-------- MATERIAL FOR THIS EXERCISE --------

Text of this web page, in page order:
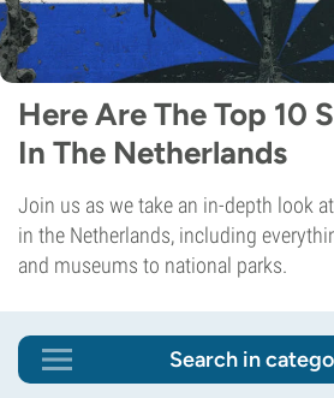
Here Are The Top 10
In The Netherlands
Join us as we take an in-depth look
in the Netherlands, including
and museums to national parks.
Search in
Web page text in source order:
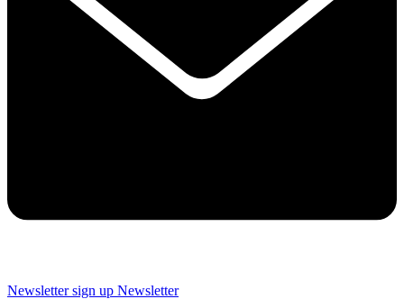
Newsletter sign up Newsletter

--------

### TRY IT
Apart from the pictures, the entries above are to be repeated in full and exactly.

### SOLUTION TO THIS EXERCISE
Text of this web page, in page order:
Here Are The Top 10
In The Netherlands
Join us as we take an in-depth look
in the Netherlands, including
and museums to national parks.
Search in
Web page text in source order:
Newsletter sign up Newsletter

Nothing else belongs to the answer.